Leaving out any pictures, transcribe every record exactly.
BEGIN
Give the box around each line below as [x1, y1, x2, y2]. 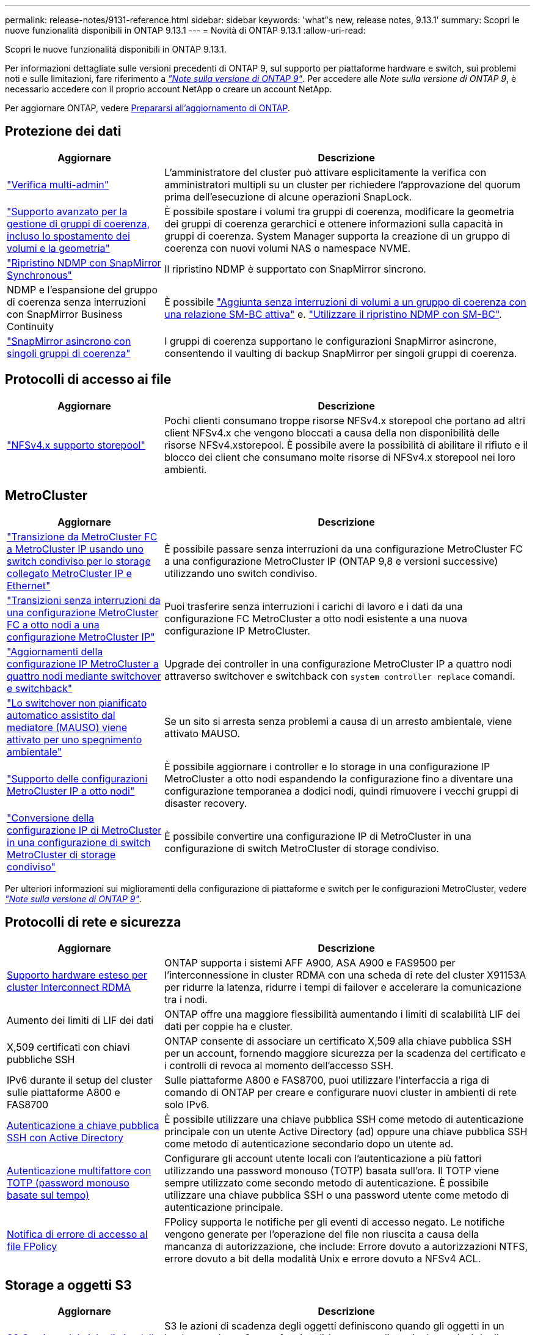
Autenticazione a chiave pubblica [7, 1119, 159, 1132]
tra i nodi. [164, 993, 208, 1006]
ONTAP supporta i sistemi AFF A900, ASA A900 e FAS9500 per [164, 957, 456, 969]
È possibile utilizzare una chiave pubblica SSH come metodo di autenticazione [164, 1113, 524, 1126]
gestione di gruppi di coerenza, [7, 217, 150, 230]
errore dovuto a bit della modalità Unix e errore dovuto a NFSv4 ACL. [164, 1252, 481, 1265]
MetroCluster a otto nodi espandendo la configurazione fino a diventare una [164, 772, 514, 785]
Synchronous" [7, 268, 73, 281]
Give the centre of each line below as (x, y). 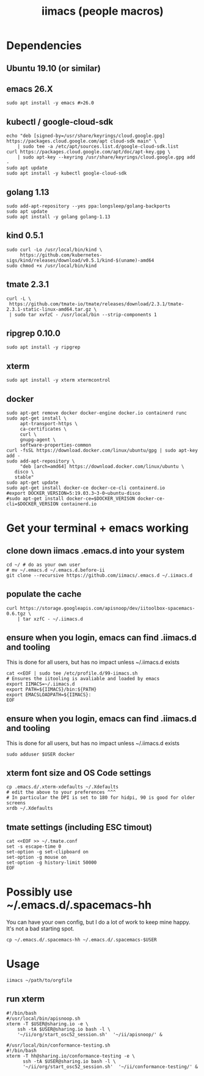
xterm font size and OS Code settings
END
• EXERCISE SOLUTION:
Give the box around each line below as [x1, y1, x2, y2]. 
Autenticazione a chiave pubblica [7, 1119, 159, 1132]
tra i nodi. [164, 993, 208, 1006]
ONTAP supporta i sistemi AFF A900, ASA A900 e FAS9500 per [164, 957, 456, 969]
È possibile utilizzare una chiave pubblica SSH come metodo di autenticazione [164, 1113, 524, 1126]
gestione di gruppi di coerenza, [7, 217, 150, 230]
errore dovuto a bit della modalità Unix e errore dovuto a NFSv4 ACL. [164, 1252, 481, 1265]
MetroCluster a otto nodi espandendo la configurazione fino a diventare una [164, 772, 514, 785]
Synchronous" [7, 268, 73, 281]
Give the centre of each line below as (x, y). 
xterm font size and OS Code settings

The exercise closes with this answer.